L’espionnage, une passion franco-russe

Un mois après l’arrestation d’un officier français suspecté d’espionnage au profit de la Russie, Moscou continue de faire comme si de rien n’était. Une habitude dans les affaires d’espionnage franco-russes.

« Nous ne commentons pas ce genre d’information », indique le service de presse de la Direction générale de l’État-major des forces armées russes (GRU, le renseignement militaire). « Sans commentaire », répond-on également aux Services de renseignement extérieur (SVR). 

Nous n’en saurons donc pas plus que ce que relate la presse française : en août dernier, un officier supérieur français est arrêté pendant ses vacances en France. En poste dans un centre de commandement de l’OTAN près de Naples, ce russophone aux liens familiaux supposés avec la Russie aurait transmis des informations sensibles à Moscou. Avec quels services russes était-il en contact ? Quel type de renseignements leur a-t-il fournis ? Concernent-ils l’Alliance ou la France ?  Il serait vain de chercher un complément d’information dans la presse russe encore moins loquace, que la presse française sur ce dossier. 

Les médias moscovites se sont beaucoup plus passionnés pour une autre affaire d’espionnage supposé sur les côtes italiennes : le 10 septembre, Galina Fiodorova, un mannequin originaire d’Oufa (Bachkirie) en session photos pour le magazine Playboy, est retrouvée morte, noyée à proximité d’une base de l’OTAN en Sardaigne. Son photographe, lui, a survécu au naufrage de leur bateau pneumatique. Un drone est également découvert sur les lieux de l’accident. Un mannequin russe mort, un appareil volant furtif, une base de l’OTAN… Pour la police italienne, l’enquête s’efforcera d’établir si l’association de ces clichés tout droit sortis d’un film d’espionnage relève de la coïncidence. 

« Tu ne voudrais pas faire la chasse aux terroristes, plutôt que de nous espionner ? »
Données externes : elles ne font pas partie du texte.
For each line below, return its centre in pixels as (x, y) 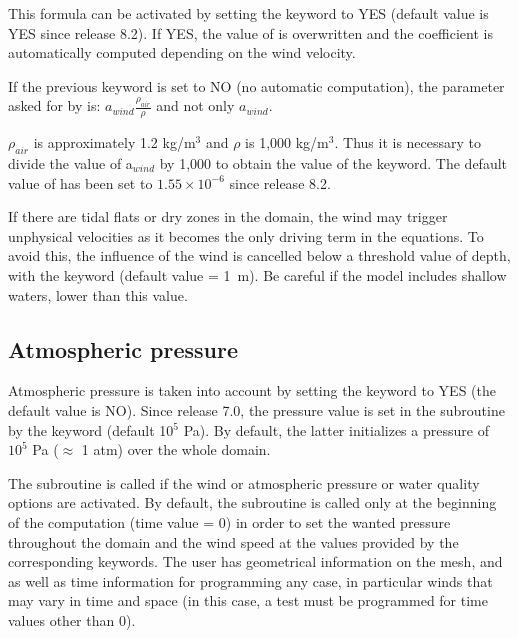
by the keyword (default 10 (91, 429)
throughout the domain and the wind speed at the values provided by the (233, 541)
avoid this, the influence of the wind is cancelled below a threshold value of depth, (259, 255)
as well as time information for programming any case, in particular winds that (250, 580)
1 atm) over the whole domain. (176, 449)
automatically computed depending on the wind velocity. (182, 52)
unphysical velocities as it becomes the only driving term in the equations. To (246, 235)
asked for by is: (54, 105)

Si tel n’est pas le cas, si Galina Fiodorova était bien en mission d’observation et si Moscou a effectivement recruté un officier français, alors il faut en conclure que le Kremlin ne considère pas, au contraire d’Emmanuel Macron, que l’OTAN se trouve « en état de mort cérébrale ». « Vous n’obtiendrez aucun commentaire officiel sur ce point. Les choses sont actuellement très difficiles avec l’Europe, et nous n’avons aucune envie de jeter de l’huile sur le feu », confie un diplomate russe. Il ajoute que la France (comme l’Italie, d’ailleurs) demeure un interlocuteur privilégié de Moscou, en dépit du refroidissement consécutif à l’affaire Navalny et à la crise en Biélorussie. 
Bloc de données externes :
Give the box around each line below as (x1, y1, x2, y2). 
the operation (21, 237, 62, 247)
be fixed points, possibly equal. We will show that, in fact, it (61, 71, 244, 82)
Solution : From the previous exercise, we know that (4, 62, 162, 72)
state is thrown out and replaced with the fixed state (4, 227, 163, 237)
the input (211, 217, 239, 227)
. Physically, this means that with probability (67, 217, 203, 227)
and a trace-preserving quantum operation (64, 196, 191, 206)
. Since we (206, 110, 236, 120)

Cette remarque en appelle une autre : les affaires d’espionnage franco-russes sont loin d’avoir le même écho, tant dans la presse que dans les sphères politiques russes, que celles impliquant les États-Unis ou le Royaume-Uni. À la fin de 2019, après qu’une enquête du Monde avait révélé l’existence de « planques » du GRU dans les Alpes françaises, Moscou n’avait pas réagi. Ni confirmation ni dénégation. Rien à voir avec le battage médiatique autour de la tentative d’empoisonnement de l’ancien agent double Sergueï Skripal en 2018 ou de celle d’un fonctionnaire tchèque, à Prague, en avril dernier. 

Froid et efficace comme Poutine 

L’imperméabilité des relations franco-russes aux révélations d’espionnage n’est pas récente. En 2010, Nicolas Sarkozy aurait ainsi raconté à Vladimir Poutine, au cours d’un tête-à-tête, comment un prétendu « attaché militaire » russe avait cherché à recruter un officier supérieur de la marine française : après avoir sympathisé, le Français avait invité son nouvel ami à dîner chez lui. Trop bien élevé pour arriver les mains vides, celui-ci avait offert à son hôte une mallette pleine de billets. Hélas pour lui, les documents confidentiels reçus en échange, entre la poire et le fromage, étaient des faux concoctés par la Direction du renseignement et de la sécurité de la Défense (DPSD), le service rattaché au ministre des Armées. L’attaché militaire avait été déclaré persona non grata sur le sol français et promptement rendu à son pays. L’Élysée, de son côté, n’avait pas souhaité ébruiter l’affaire. Pas rancunier, le président français se serait contenté, en guise de conclusion, d’adresser une petite « pique » à son homologue : « Tu ne voudrais pas faire la chasse aux terroristes, plutôt que de nous espionner ? » 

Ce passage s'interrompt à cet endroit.